Young: Clause prevented fuel sale to Venezuela

National Security Minister Stuart Young. -
National Security Minister Stuart Young. -

NATIONAL Security Minister Stuart Young said the contract for the sale of fuel from Paria to Aruba had a clause preventing sale to sanctioned countries, including Venezuela.

He was speaking on Monday at the daily media briefing hosted by the Ministry of Health.

Young said the conversation began with certain Trinidadian voices firstly focusing on the sale of fuel by Paria en route to Aruba, and whether it ended up somewhere else (Venezuela).

"We have investigated this and I am happy to say the contract was a very clear contract with that sale of fuel to Aruba, which has happened in the past, because Paria supplies fuel throughout the region including to Aruba."

He said there is an important condition and clause in that contract put in by Paria which said the fuel was not for any sanctioned country including Iran, North Korea or Venezuela.

"So that is how Paria protected TT in the sale of fuel.”

Asked about the penalty for breaching the clause, Young said he has not sat down with the contract personally but added that Trinidad Petroleum Holdings presented a document outlining details of the sale.

Young said there continued to be a proliferation of misinformation and misleading commentary regarding the visit of Venezuelan executive vice president Delcy Rodriguez on March 27. He added that Rodriguez was appointed in February as the lead co-ordinator for the covid19 response in Venezuela.

"There was no question and no asking of 'What it is you are coming to discuss with us?'"

Young said the PM returned on March 10 and there was a plan for Rodriguez to visit on March 16, but she contacted Young and told him she had developed a bit of a flu.

"In those circumstances I asked Ms Rodriguez to delay her trip to make sure I protected TT and to ensure it was not anything related to the (coronavirus)."

He explained that at the ministerial level when he gives authorisation he does not "drill down" into the type of plane, who owns the plane or who is on the manifest, especially when it is a foreign government making the request. He said the same request has been made by other governments to ask for repatriation of their citizens. He added, however, that flight information is provided and the public service processes it.

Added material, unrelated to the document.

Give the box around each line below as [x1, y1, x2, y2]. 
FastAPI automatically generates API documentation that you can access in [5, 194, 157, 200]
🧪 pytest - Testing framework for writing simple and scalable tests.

"There have been many visits by the Venezuelan government over the past few years, many even before the sanctions came into place. At no time have I ever asked what plane it is, which plane you're coming in on."

The Opposition, at a recent media conference, presented flight manifests which suggested the president and vice president of PDVSA, the state-owned Venezuelan oil company, accompanied Rodriguez on the trip, and asked whether this violated a US treaty which imposed travel restrictions on Venezuela in December 2019. The Prime Minister hit back that the Opposition Leader was a traitor seeking to stoke UN sanctions, and the Opposition Leader then charged that the PM was a "Judas" who betrayed citizens.

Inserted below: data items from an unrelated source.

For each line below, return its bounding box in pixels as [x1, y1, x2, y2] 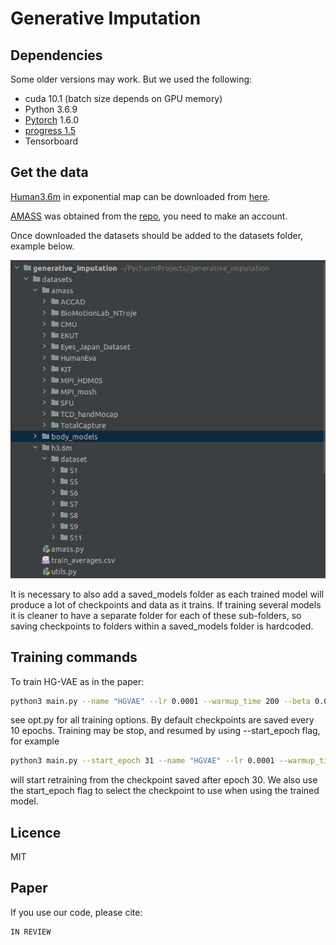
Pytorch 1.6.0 [24, 114, 79, 126]
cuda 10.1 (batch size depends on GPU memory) [24, 93, 223, 104]
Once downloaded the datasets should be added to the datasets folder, [10, 229, 304, 241]
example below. [10, 240, 75, 252]
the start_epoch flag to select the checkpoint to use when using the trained [10, 785, 320, 797]
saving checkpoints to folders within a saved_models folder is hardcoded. [10, 620, 314, 632]
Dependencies [10, 47, 103, 64]
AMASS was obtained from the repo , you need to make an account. [10, 210, 288, 222]

Young reported that he, the Dr Rowley and Foreign Affairs Minister Dennis Moses met with Rodriguez and Jose Chavez Jiminez, and reiterated that at the time the latter was on a commission for the restructuring of PDVSA and only became president on PDVSA on April 28. He also reported both visitors wore personal protective equipment and the rest of the delegation were in another room.

"The creation of a whole smokescreen I want to completely debunk."

Asked why the meeting was not held virtually, Young said Rodriguez requested the meeting and it was a matter of courtesy.

Asked if he would be willing to make the minutes of the meeting public to show Chavez's role, he replied there were no minutes or notes. He said what was discussed were matters related to covid19, the Venezuelan population in TT, how covid19 was being managed in Venezuela, and an offer of test kits from Venezuela to TT, which was declined because that country has a much larger population and a lot of restrictions.

"Mr Chavez was quiet in the meeting."

Asked about photographs showing Energy Minister Franklin Khan at the meeting, Young said those photos were from two years ago when Rodriguez and then PDVSA head Major Gen Manuel Quevedo came to discuss the Dragon gas deal.

"There were no photos from the meeting on March 27."